The month started off with the Anou Savari Festival in Nongkhai which is held to celebrate the defeat of the  "Hau" rebellion. Between 1884 and 1886, rebellious elements to Chinese rule from the Yunnan area swept south through Laos and into Thailand, raiding as far south as Korat (Nakhon Ratchasima). The invaders were eventually defeated by the Siamese army, led by HRH Kromamune Prachak Silakom, with help from China and Laos. The streets are closed and there are parades, food stalls, live entertainment and people galore in Nongkhai for the festival. Into this heaving and ear splintering mass of humanity come the children of Sarnelli House. The big trucks are loaded up and the Sarnelli House kids leave at 5.30pm and have their medicines on the truck at 6pm. The truck finds a park in a Buddhist monastery, with the young monks directing where to park and the kids are out the back before the truck even stops. Each child gets 100 baht to spend and gets teamed up with another child and told to be back in 2 hours.

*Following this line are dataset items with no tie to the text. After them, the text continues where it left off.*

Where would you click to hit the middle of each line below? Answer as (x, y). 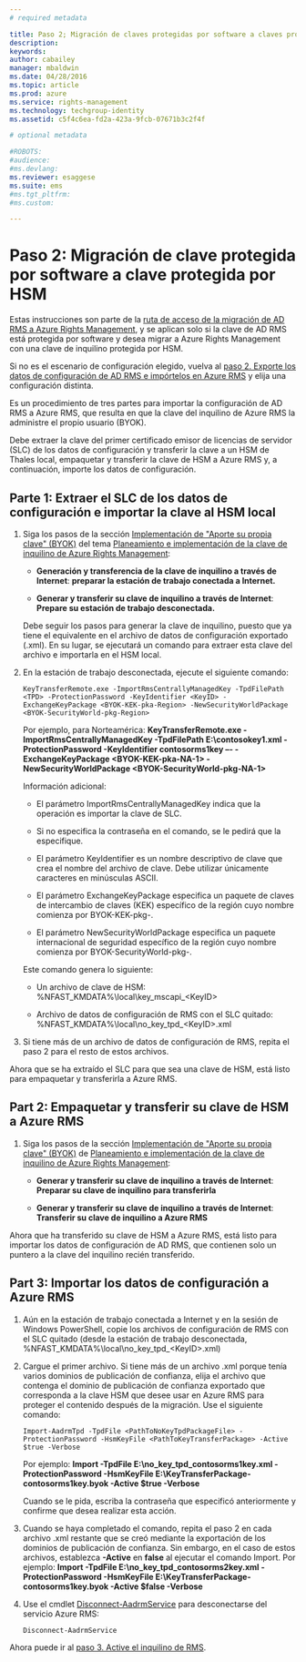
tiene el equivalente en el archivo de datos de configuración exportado (155, 635)
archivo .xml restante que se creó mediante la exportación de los (144, 1538)
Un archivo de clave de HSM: (91, 987)
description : (34, 43)
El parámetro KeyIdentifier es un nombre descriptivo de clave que (159, 858)
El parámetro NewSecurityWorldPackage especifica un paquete (156, 933)
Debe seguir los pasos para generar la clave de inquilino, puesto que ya (157, 626)
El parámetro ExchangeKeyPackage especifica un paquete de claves (165, 895)
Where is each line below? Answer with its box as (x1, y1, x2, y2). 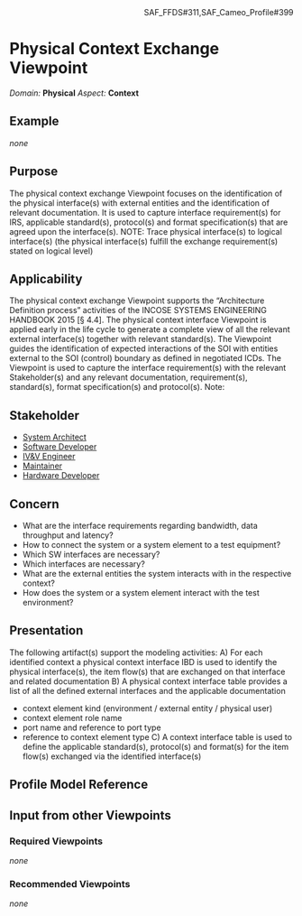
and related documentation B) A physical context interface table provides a (9, 675, 288, 687)
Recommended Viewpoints (9, 877, 131, 890)
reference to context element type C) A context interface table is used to (22, 731, 293, 742)
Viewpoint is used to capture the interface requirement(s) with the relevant (9, 363, 287, 374)
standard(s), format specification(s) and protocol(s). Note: (9, 382, 225, 393)
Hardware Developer (22, 470, 100, 481)
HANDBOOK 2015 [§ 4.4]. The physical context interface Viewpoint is (9, 314, 268, 326)
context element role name (22, 712, 123, 723)
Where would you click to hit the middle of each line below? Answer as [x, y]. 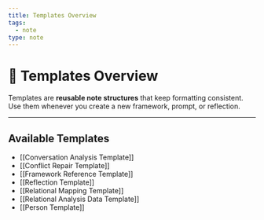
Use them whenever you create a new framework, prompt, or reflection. [125, 106]
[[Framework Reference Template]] [76, 174]
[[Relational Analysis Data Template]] [79, 199]
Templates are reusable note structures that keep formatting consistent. [126, 98]
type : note [26, 37]
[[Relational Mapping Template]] [71, 191]
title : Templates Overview [52, 15]
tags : [17, 23]
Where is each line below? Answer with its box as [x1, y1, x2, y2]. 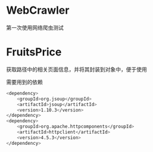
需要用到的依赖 [6, 78, 43, 85]
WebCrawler [6, 4, 70, 17]
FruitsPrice [6, 45, 62, 59]
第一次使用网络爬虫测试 [6, 24, 64, 31]
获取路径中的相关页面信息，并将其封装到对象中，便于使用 [6, 66, 147, 73]
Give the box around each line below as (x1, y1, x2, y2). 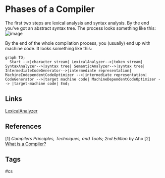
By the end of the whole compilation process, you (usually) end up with (5, 40, 151, 46)
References (5, 122, 42, 131)
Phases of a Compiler (5, 3, 95, 15)
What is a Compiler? (5, 141, 46, 147)
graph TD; (5, 55, 26, 60)
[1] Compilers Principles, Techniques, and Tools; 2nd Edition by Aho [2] (5, 135, 151, 141)
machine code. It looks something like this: (5, 45, 93, 51)
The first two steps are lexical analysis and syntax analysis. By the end (5, 20, 150, 26)
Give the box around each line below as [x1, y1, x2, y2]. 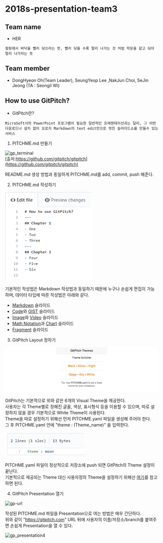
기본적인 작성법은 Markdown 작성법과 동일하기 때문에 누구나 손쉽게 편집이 [5, 286, 146, 292]
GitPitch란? [12, 110, 35, 116]
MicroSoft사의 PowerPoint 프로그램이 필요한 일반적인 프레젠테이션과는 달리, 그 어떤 [5, 121, 156, 126]
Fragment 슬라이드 [12, 326, 49, 332]
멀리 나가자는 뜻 [5, 51, 33, 56]
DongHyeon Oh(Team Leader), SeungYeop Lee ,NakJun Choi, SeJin [12, 77, 149, 83]
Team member [5, 64, 50, 73]
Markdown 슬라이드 [12, 302, 51, 308]
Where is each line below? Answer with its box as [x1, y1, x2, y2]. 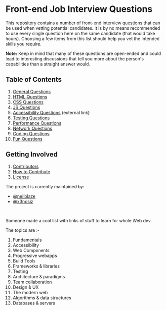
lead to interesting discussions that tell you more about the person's [5, 55, 144, 61]
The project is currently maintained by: [5, 183, 84, 189]
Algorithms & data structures [12, 295, 71, 301]
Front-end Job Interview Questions [5, 3, 153, 15]
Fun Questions [12, 136, 42, 142]
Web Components [12, 247, 50, 253]
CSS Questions [12, 99, 44, 105]
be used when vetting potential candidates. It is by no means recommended [5, 25, 160, 31]
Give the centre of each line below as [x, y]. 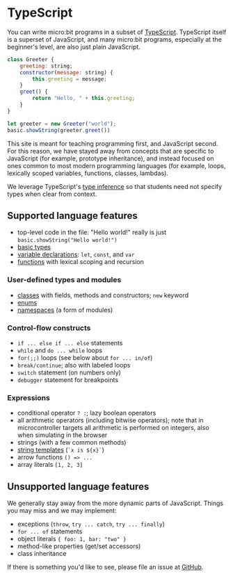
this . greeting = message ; [70, 79]
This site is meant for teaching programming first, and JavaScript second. [113, 143]
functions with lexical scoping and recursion [81, 262]
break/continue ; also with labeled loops [74, 365]
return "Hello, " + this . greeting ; [84, 99]
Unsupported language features [78, 487]
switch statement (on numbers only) [69, 372]
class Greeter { [31, 59]
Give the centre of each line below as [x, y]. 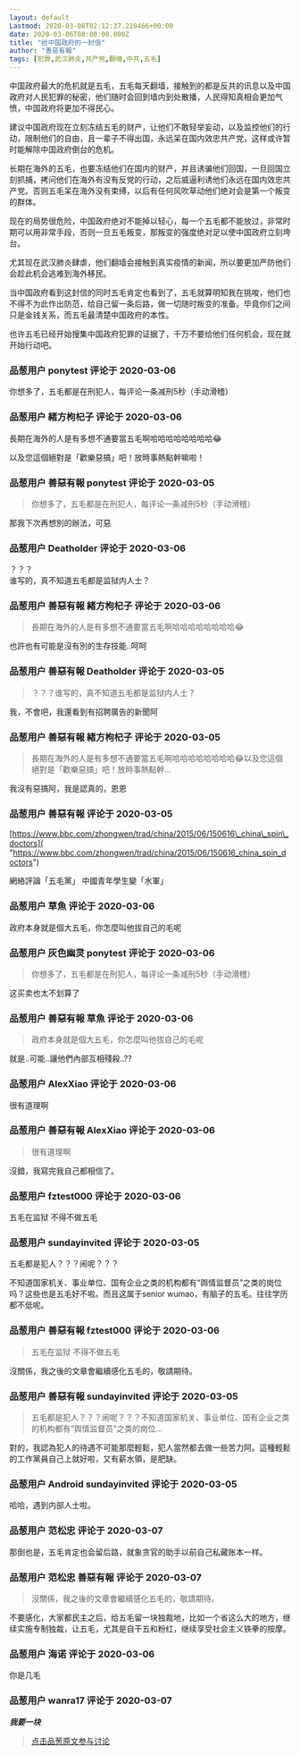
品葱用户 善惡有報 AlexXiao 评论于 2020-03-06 [112, 1131]
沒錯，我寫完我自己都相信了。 [64, 1170]
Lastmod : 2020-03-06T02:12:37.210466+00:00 [92, 26]
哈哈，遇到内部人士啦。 [52, 1505]
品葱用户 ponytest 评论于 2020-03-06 [93, 370]
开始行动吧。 [33, 345]
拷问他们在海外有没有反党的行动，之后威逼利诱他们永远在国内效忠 [161, 179]
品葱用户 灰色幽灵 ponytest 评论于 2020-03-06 [112, 953]
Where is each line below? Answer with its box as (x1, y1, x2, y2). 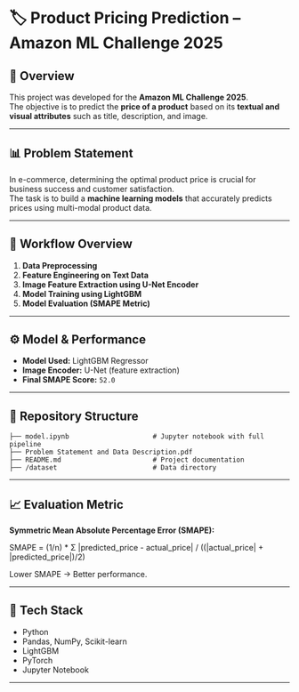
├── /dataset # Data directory (9, 463, 217, 472)
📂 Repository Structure (9, 408, 139, 423)
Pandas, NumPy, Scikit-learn (21, 636, 127, 647)
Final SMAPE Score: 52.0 (21, 374, 116, 385)
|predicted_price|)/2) (9, 551, 86, 562)
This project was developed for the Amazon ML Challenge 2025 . (9, 92, 249, 102)
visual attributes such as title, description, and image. (9, 111, 208, 121)
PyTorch (21, 655, 53, 665)
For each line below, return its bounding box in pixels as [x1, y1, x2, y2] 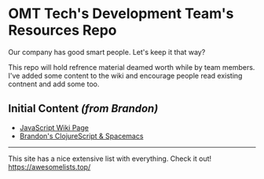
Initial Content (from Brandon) [8, 102, 159, 115]
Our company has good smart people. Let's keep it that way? [8, 47, 206, 57]
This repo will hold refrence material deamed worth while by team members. [8, 62, 255, 71]
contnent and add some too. [8, 79, 100, 89]
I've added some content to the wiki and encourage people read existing [8, 71, 243, 80]
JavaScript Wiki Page [19, 122, 89, 132]
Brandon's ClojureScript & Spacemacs [19, 131, 144, 141]
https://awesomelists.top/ [8, 162, 91, 171]
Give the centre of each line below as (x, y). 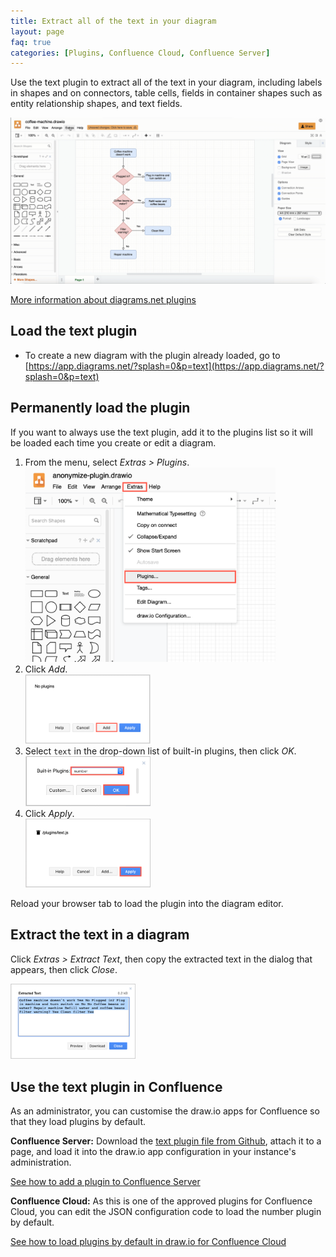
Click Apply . (49, 813)
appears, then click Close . (64, 969)
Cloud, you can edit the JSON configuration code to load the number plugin (166, 1212)
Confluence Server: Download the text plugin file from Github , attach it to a (166, 1141)
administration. (41, 1162)
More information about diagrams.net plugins (103, 300)
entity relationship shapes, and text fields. (96, 104)
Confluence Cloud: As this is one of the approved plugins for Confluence (161, 1201)
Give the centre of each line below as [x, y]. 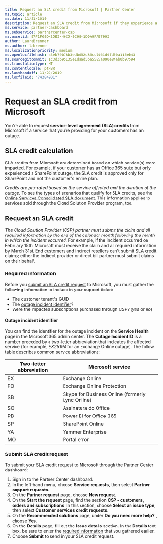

And then they are gone. 

Joi and Dottie

The younger ones like Dottie, ManU and Soy who can’t walk so well go with staff or volunteers and the wild kids like Boy and Heart get one volunteer each.   The kids know their way around and they dodge and weave between legs as they head to the equivalent of Tin Pan Alley - the dodgem cars, the shooting games, the creaky ferris wheel and the jumping castle are all there. 

Back on the truck- Bang Lek, Ice, Pat and Bee

Toys are bought and broken, and food is consumed alarmingly quickly. There are fried grasshoppers and green sour mangoes plus the sweetest drinks and candy you will find anywhere in the world. One little boy spends 30 minutes trying on skull rings another buys a  Siamese fighting fish in a plastic bag and some girls from Nazareth House buy tiny miniature live rabbits dressed in frills and ribbons. By some natural law the kids make it back to the truck on time but are wired full of sugar and excitement and live animals. The drive back sees volunteers rescue drooping bags of water containing fish as the owners slip over into sleep, their heads nodding against each other, and there is silence at last.